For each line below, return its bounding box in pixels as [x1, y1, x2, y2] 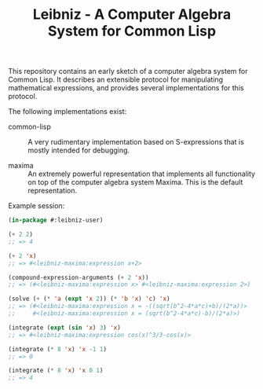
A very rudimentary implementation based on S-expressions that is [27, 138, 245, 147]
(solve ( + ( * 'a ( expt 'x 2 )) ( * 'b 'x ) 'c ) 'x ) [8, 295, 170, 303]
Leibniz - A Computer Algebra [32, 6, 232, 24]
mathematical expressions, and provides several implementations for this [8, 83, 245, 93]
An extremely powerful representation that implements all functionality [27, 169, 256, 178]
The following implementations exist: [8, 107, 127, 116]
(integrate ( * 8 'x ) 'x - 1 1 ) [8, 345, 108, 353]
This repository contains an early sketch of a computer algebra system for [8, 67, 249, 76]
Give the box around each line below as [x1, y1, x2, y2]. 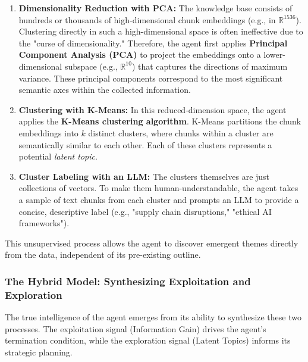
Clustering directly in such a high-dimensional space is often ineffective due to [18, 25, 303, 38]
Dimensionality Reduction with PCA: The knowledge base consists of [18, 2, 293, 14]
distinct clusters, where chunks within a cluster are [88, 126, 274, 139]
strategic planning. [5, 345, 73, 358]
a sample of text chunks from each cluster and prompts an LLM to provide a [18, 193, 299, 205]
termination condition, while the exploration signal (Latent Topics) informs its [5, 334, 291, 347]
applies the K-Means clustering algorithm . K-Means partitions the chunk [18, 115, 301, 127]
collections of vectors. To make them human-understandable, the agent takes [18, 182, 298, 194]
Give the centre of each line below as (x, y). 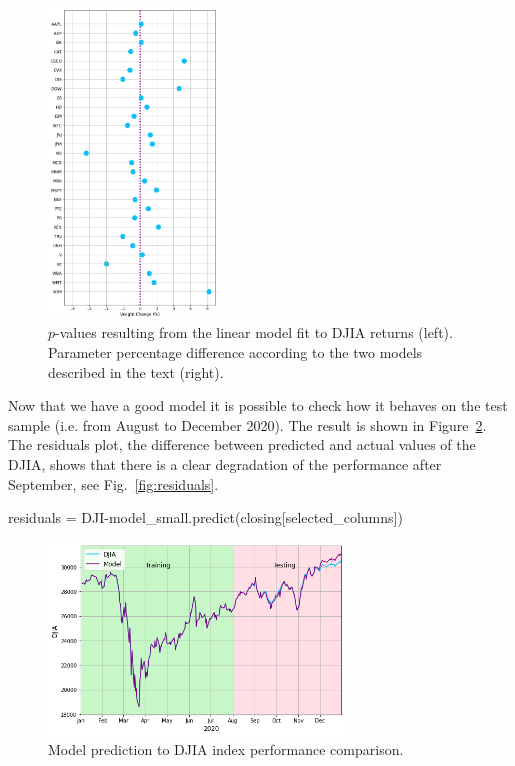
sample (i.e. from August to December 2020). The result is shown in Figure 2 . (247, 424)
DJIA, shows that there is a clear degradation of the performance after (225, 463)
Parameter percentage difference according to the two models (235, 351)
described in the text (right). (136, 371)
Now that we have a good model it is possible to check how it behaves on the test (258, 405)
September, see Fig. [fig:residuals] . (113, 483)
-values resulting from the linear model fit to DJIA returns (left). (254, 332)
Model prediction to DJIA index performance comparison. (226, 749)
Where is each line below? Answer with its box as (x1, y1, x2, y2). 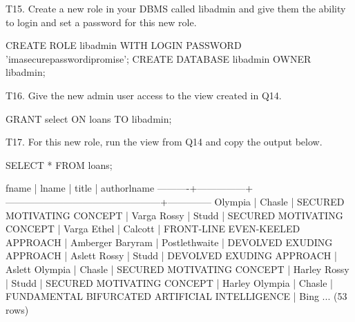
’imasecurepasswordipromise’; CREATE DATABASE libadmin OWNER (6, 51, 311, 66)
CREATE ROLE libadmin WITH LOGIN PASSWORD (6, 38, 242, 52)
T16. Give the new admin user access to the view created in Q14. (6, 88, 282, 102)
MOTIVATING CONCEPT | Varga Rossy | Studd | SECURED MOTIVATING (6, 208, 343, 222)
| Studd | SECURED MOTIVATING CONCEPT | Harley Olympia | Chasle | (6, 275, 333, 290)
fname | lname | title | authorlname (6, 181, 155, 195)
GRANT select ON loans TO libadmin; (6, 111, 172, 125)
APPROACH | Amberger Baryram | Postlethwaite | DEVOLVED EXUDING (6, 234, 333, 249)
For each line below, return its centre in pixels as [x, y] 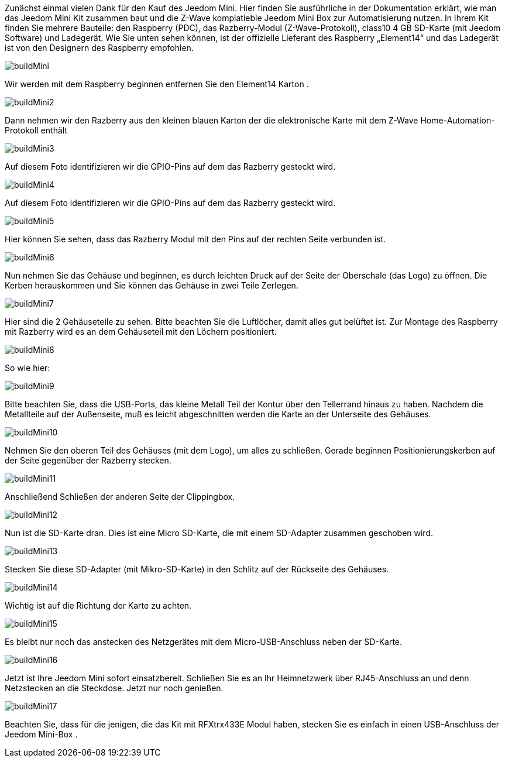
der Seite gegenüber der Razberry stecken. [88, 460]
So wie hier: [28, 368]
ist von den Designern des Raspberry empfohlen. [99, 48]
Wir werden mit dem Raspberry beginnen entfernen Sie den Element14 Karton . [157, 84]
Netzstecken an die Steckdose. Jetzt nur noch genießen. [114, 688]
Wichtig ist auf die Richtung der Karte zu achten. [98, 605]
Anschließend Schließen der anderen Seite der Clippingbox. [120, 497]
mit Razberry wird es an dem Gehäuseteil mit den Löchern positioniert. [141, 332]
════════════════════
INSTRUCTIONS FOR THE TASK
Which lines of the data include the word "text"? Copy each one.

OUTPUT OF THE EXERCISE
a sample of text chunks from each cluster and prompts an LLM to provide a [18, 193, 299, 205]
described in the text (right). (136, 371)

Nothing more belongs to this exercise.